I see different ways to improve this situation. I could e.g. see the load hoisting being expressed by modifying the access functions similar to how we do this today in Roman's and your work. We also have since a long time on the Polly todo list the introduction of ScopStmts that are defined on instruction trees, rather than basic blocks. As part of this, I could imaging that we automatically detect pure 'copy-only' statements and match them to the Copy_Stmt Roman recently introduced.

Assuming this direction is where we want to go (and this probably needs more discussion -- maybe next phone call?), I was wondering where DeLICM fits in here. If DeLICM for example only removes copy statements maybe we could in the future avoid the removal of memory accesses in DeLICM and instead remove full copy statements.

Now going back to this actual patch. I don't think it is necessary to today go full speed on these design changes, but am OK to continue removing full polly::MemoryAccesses for a while. Still, I think to make future changes easier it would be great if we could limit the generality of such changes to what is needed for DeLICM today. As said earlier, I understand that we cannot validate DeLICM retrospectively. But maybe we can check what kind of load/store memory accesses we allow to be removed.

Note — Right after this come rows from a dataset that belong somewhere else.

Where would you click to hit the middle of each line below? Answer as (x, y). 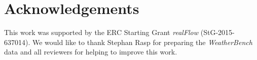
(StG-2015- (217, 32)
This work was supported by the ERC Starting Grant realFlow (101, 32)
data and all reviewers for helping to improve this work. (91, 52)
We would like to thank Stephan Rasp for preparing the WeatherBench (142, 42)
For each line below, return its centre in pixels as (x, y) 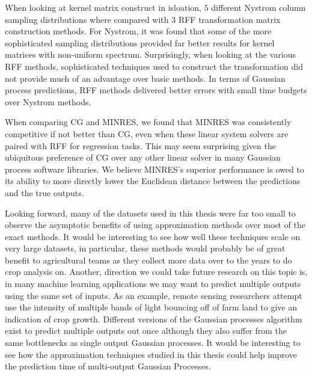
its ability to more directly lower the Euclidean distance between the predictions (153, 181)
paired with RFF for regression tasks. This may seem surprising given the (140, 145)
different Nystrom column (258, 7)
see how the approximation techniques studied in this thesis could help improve (151, 354)
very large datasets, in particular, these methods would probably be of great (145, 248)
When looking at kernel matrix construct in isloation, (103, 7)
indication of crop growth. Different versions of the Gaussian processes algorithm (154, 319)
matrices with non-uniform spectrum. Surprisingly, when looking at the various (150, 54)
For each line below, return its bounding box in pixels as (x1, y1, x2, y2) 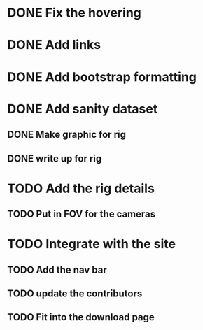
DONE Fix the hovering (7, 5, 142, 21)
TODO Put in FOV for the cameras (7, 208, 156, 220)
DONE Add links (7, 37, 101, 53)
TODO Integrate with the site (7, 236, 176, 252)
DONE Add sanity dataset (7, 101, 158, 117)
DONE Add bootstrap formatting (7, 69, 197, 85)
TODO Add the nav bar (7, 264, 107, 275)
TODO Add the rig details (7, 180, 155, 196)
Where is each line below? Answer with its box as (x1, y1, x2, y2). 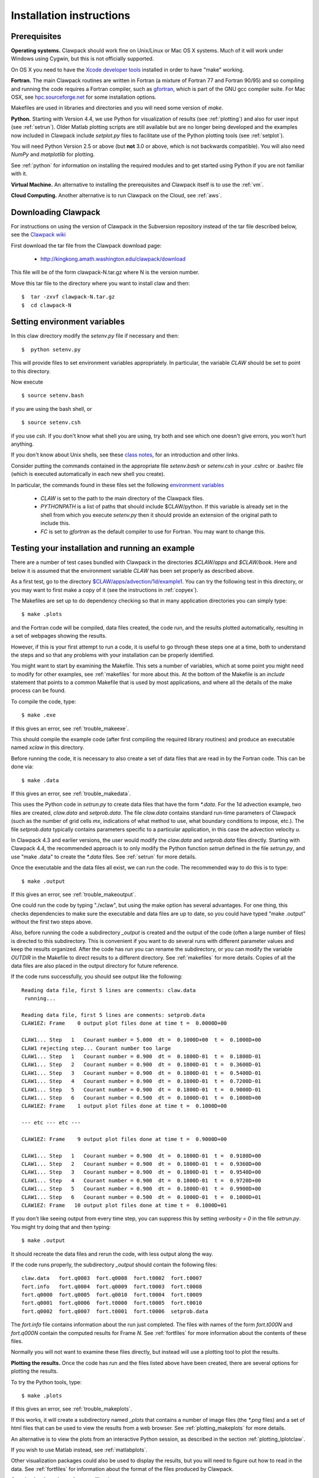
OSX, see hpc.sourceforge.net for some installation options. (11, 93, 157, 101)
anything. (11, 440, 34, 448)
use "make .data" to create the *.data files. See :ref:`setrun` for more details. (11, 853, 197, 860)
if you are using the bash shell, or (11, 405, 92, 412)
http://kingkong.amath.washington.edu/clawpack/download (40, 255, 186, 262)
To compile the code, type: (11, 698, 76, 705)
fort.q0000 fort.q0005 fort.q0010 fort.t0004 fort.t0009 (21, 1292, 202, 1298)
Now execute (11, 378, 44, 385)
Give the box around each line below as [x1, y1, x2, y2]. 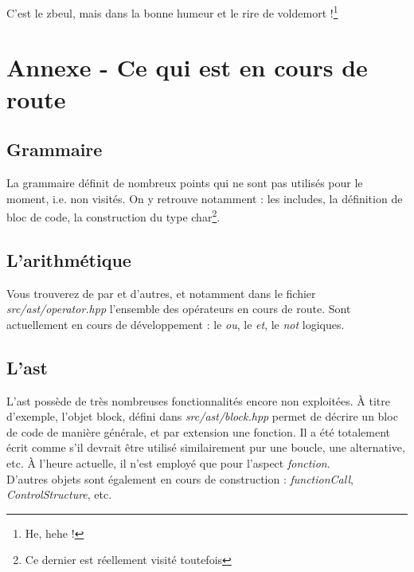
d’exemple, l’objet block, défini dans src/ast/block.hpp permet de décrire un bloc [6, 408, 398, 425]
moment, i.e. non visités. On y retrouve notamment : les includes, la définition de [6, 190, 403, 206]
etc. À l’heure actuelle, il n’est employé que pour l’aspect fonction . [6, 455, 330, 472]
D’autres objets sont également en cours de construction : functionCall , [6, 470, 353, 487]
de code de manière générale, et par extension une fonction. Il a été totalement [6, 423, 390, 440]
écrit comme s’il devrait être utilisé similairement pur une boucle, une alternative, [6, 439, 405, 456]
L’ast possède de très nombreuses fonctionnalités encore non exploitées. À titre [6, 392, 390, 409]
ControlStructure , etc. [6, 486, 112, 503]
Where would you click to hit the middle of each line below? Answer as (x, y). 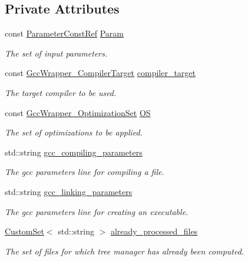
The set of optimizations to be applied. (74, 132)
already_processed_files (154, 231)
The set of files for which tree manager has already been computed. (125, 251)
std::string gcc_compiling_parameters (74, 152)
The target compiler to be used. (61, 92)
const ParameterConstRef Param (64, 33)
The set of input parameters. (56, 53)
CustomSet (24, 231)
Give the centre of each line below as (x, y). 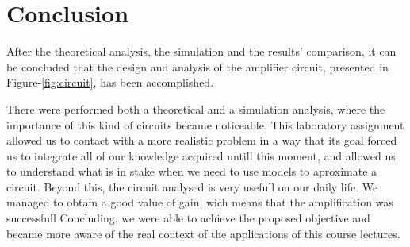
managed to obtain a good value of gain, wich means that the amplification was (200, 202)
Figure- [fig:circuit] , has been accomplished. (110, 82)
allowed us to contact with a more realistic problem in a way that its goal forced (202, 140)
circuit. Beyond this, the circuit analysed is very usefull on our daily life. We (192, 186)
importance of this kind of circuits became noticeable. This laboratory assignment (205, 124)
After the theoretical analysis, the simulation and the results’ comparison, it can (201, 51)
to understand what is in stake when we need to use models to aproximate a (192, 171)
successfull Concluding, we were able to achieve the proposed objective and (188, 218)

I went back to learn which memory accesses DeLICM removes today and it seems
delicm's cleanup routine does not drop loads at all and only drops stores that store a value that has been loaded before (so no div in between). It seems the load part of this patch can today not be 
reached, right? According to the comments in cleanup, you are planning to also remove the corresponding loads, but such loads would only be limited to the ones , where all uses are direct uses by store statements in the same basic block?Does your comment above refer to this situation, when mentioning that the vectorizer would crash if the load is not dropped? Or does this require more than one compute instruction between load and store?

> Also consider that not generating a store is just as harmful for the generated code as replacing a load by an `Undef`. The missing store would be even harder to find.
> 
>> Also, if you commit this separately, which certainly would not hurt, a JSON test case would be amazing.
> 
> The json importer currently does not support removing `MemoryAccess`es. Implementing that will require much more code and certainly also its own review.

I suggested this as a way to obtain test coverage for this patch without the need for delicm yet. I would hope that JSON is easy to extend (e.g. just mark a memory access as 'deleted').

Another option would be to commit this change together with the delicm cleanup() routine after DELICM. We can then run delicm to test the codegen change and it also becomes more clear what
are the actual uses. I am in fact starting to prefer this approach slightly.

Best,
Tobias

https://reviews.llvm.org/D25095